* [DATA FOR THIS EXERCISE]:

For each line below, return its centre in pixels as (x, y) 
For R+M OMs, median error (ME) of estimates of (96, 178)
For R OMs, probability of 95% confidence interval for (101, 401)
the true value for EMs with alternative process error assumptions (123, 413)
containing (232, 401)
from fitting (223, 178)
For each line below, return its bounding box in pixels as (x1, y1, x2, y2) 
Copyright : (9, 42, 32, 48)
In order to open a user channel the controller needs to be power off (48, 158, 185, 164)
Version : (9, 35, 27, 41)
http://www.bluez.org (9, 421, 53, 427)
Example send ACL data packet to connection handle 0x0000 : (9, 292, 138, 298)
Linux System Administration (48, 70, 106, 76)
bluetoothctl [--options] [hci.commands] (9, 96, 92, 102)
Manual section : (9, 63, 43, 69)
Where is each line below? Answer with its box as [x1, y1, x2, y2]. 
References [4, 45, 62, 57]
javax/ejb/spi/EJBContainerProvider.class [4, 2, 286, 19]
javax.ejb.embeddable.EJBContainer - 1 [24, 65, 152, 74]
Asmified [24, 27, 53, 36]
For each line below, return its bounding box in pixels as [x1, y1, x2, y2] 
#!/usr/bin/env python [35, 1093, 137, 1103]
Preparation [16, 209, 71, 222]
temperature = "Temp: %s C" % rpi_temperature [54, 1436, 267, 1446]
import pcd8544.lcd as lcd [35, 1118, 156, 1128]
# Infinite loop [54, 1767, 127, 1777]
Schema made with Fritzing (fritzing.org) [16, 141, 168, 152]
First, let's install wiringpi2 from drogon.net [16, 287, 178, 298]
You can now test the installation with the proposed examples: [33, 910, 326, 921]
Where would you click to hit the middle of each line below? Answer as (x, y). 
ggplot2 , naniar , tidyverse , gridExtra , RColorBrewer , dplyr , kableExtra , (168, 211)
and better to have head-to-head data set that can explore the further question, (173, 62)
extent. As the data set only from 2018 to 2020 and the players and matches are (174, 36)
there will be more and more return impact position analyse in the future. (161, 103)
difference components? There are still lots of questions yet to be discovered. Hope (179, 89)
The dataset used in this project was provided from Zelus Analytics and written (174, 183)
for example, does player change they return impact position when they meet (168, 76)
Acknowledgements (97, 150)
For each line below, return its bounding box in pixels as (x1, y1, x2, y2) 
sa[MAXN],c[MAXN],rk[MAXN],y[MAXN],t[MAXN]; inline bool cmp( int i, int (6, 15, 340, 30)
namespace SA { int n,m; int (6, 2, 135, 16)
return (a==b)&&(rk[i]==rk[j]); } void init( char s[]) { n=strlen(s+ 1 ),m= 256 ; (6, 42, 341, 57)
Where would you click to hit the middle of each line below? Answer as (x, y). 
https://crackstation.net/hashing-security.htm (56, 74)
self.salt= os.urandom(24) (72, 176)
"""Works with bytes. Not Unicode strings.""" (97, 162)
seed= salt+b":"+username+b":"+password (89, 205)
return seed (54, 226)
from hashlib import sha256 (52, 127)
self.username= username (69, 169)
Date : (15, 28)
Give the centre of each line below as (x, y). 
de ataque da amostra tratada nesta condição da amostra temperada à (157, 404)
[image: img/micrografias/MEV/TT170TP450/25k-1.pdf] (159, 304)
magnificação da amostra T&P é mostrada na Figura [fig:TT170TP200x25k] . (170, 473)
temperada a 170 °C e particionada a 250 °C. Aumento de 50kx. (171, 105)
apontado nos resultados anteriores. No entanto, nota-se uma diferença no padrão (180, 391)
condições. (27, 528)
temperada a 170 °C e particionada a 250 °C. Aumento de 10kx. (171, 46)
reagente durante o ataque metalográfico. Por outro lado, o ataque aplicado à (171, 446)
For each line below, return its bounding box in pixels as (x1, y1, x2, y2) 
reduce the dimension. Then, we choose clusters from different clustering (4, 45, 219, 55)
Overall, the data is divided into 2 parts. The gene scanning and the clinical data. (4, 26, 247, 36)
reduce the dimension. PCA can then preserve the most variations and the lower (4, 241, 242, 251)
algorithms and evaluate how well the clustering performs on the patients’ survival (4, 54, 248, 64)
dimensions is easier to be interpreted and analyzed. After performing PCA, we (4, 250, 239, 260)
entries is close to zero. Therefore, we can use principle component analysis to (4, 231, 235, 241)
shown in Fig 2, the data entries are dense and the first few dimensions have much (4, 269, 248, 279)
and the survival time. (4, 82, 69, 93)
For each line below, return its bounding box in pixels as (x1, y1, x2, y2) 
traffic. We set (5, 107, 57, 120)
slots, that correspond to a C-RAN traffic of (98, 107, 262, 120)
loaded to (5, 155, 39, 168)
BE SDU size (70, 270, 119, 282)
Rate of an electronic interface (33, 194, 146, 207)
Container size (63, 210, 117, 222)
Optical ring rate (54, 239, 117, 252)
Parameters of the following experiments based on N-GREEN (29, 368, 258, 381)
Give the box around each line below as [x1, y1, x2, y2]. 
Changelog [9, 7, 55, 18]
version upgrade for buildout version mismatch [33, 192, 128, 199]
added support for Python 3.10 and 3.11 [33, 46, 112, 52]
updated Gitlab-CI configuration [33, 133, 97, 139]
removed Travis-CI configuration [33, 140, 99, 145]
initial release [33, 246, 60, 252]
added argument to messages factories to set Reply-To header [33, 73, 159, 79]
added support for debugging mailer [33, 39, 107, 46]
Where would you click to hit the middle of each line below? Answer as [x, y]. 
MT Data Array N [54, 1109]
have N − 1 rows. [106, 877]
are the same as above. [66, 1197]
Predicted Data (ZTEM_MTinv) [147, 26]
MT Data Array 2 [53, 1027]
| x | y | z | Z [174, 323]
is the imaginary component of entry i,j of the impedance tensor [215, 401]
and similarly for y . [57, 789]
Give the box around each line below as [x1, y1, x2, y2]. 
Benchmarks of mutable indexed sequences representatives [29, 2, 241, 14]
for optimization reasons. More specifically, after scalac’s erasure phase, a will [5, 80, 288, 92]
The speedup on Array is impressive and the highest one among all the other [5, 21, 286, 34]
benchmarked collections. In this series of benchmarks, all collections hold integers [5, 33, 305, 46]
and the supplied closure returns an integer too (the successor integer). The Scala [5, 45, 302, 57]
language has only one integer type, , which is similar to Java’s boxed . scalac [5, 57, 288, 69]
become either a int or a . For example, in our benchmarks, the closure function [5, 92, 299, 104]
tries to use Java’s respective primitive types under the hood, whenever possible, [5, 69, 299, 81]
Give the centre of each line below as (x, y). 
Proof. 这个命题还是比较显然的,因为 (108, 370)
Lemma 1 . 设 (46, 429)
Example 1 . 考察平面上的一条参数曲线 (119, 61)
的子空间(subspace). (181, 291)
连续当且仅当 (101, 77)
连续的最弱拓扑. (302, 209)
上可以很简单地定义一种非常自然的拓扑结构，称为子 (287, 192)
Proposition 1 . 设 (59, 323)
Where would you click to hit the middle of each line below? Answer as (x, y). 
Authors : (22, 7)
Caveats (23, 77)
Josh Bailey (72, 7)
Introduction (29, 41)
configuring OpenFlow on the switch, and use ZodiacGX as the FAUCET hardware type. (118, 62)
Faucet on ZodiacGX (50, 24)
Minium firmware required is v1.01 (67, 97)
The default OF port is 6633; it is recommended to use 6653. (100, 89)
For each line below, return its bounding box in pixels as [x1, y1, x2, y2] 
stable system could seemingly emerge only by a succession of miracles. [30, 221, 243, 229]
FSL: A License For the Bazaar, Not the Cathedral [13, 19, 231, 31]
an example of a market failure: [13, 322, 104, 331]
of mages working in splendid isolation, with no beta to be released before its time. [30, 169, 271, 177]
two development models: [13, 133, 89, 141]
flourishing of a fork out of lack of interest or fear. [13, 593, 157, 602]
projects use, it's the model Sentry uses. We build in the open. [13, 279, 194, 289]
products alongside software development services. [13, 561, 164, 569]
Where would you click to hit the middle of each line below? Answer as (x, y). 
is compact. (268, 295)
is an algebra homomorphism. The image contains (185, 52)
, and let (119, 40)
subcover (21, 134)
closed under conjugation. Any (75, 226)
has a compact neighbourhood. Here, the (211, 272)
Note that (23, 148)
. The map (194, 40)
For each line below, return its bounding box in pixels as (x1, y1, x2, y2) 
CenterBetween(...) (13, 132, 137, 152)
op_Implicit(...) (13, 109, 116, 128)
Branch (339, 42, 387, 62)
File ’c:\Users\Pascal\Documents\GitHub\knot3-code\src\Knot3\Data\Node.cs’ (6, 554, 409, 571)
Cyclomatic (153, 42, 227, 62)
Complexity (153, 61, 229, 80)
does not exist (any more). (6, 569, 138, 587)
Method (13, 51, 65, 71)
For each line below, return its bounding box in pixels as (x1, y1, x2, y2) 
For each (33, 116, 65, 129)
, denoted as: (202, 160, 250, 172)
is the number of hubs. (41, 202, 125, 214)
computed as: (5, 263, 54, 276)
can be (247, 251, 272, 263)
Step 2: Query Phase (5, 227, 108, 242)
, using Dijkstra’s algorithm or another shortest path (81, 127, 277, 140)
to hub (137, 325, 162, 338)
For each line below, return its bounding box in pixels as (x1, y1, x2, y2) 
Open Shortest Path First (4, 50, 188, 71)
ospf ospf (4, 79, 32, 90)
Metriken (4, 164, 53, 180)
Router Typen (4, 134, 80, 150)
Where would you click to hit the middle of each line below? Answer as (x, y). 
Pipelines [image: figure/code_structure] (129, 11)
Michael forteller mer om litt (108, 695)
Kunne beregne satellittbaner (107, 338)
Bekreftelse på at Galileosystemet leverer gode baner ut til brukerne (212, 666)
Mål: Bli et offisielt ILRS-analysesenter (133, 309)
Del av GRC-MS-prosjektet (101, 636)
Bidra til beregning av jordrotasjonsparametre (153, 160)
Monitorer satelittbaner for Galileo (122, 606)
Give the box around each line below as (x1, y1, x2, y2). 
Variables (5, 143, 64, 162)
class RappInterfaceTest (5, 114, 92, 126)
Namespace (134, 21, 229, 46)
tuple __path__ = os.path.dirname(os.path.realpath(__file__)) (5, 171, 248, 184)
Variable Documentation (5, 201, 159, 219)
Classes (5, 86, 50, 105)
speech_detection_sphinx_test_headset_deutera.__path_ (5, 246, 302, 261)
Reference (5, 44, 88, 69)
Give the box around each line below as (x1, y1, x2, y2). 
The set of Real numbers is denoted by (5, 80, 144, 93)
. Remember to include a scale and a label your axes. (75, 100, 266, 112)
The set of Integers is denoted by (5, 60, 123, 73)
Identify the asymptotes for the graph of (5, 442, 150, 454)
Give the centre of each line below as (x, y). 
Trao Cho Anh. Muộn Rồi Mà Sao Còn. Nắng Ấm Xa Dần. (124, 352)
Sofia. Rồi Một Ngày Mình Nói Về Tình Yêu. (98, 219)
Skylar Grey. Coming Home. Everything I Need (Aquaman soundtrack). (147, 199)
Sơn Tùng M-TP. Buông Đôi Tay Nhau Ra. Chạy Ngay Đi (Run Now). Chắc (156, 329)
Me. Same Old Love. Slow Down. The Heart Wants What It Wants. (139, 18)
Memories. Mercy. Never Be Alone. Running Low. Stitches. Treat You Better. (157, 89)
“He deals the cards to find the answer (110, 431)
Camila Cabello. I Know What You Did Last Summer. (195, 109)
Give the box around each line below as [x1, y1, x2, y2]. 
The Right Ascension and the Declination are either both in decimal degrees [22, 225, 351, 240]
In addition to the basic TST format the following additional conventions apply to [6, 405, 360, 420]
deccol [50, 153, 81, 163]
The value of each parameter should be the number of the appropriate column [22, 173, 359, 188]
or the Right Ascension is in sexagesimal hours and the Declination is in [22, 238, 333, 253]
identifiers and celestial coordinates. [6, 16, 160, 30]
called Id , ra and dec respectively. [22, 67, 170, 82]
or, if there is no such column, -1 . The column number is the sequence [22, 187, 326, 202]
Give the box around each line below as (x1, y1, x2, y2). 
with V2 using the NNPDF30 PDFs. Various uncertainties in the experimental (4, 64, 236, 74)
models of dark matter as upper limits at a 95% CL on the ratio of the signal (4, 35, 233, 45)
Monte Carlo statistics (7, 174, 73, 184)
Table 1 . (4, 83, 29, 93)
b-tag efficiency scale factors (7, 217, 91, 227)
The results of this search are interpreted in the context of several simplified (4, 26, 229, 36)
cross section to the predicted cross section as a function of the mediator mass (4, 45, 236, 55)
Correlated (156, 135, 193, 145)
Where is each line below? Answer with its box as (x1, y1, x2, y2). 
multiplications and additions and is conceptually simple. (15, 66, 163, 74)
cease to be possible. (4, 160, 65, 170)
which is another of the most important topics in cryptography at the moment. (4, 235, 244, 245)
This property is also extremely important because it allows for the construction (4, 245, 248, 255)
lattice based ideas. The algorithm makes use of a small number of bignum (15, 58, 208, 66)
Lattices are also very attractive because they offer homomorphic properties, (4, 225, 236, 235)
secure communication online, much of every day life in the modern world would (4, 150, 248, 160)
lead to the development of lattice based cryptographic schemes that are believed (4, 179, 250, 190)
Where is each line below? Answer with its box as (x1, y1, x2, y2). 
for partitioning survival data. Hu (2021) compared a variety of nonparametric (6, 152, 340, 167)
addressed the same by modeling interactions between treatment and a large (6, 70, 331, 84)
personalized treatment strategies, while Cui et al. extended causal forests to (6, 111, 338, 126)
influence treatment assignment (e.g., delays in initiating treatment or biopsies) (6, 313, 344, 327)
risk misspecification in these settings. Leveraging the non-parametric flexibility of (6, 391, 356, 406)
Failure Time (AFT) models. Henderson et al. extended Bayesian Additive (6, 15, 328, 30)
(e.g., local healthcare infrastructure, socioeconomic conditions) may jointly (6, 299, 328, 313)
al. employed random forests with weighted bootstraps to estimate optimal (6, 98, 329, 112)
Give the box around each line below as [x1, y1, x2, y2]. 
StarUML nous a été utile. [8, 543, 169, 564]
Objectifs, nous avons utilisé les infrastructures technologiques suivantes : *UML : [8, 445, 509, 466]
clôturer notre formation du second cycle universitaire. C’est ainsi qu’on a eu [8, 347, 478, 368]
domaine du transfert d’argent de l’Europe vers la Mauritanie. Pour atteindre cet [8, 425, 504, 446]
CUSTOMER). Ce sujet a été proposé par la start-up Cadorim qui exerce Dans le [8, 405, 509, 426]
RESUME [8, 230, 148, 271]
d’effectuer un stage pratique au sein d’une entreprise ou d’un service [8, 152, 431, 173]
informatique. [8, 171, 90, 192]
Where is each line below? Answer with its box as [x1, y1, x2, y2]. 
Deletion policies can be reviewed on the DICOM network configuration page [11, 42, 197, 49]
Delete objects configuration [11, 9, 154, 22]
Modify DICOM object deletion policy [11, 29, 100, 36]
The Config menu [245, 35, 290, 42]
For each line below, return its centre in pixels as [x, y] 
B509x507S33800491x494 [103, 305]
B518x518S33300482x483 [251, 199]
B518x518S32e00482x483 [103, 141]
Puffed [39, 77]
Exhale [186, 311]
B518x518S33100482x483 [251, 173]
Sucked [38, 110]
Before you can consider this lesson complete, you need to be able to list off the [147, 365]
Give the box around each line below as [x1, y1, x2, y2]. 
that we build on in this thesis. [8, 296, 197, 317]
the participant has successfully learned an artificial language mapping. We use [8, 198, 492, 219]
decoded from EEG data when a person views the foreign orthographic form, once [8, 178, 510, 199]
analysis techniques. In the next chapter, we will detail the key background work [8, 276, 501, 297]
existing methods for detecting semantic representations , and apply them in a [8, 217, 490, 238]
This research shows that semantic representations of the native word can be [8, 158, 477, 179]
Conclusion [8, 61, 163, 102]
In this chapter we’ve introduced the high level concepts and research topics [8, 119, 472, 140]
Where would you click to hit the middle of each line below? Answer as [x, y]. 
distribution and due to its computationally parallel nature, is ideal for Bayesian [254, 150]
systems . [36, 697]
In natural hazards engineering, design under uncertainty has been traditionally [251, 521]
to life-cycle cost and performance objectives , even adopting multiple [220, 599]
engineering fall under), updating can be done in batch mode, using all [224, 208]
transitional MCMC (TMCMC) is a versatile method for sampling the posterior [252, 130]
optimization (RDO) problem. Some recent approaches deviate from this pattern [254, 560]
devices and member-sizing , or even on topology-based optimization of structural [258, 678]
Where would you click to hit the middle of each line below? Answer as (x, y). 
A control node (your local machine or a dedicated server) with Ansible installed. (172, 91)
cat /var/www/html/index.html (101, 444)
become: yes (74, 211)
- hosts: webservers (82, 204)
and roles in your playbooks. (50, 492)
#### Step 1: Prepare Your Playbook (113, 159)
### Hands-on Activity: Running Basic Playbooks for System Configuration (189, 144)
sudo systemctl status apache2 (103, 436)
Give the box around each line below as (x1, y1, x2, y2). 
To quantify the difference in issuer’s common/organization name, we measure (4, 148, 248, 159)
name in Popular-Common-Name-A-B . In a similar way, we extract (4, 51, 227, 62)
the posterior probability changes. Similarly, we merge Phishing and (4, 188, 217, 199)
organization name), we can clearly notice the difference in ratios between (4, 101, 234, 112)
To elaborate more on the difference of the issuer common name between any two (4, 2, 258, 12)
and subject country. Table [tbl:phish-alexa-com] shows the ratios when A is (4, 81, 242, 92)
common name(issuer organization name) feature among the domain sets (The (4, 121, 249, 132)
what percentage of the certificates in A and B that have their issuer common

* [EXERCISE REQUIREMENTS]: For the listing above, say how many lines hold the word "even". Nothing but the number is needed.

* [SOLUTION TO THE EXERCISE]: 2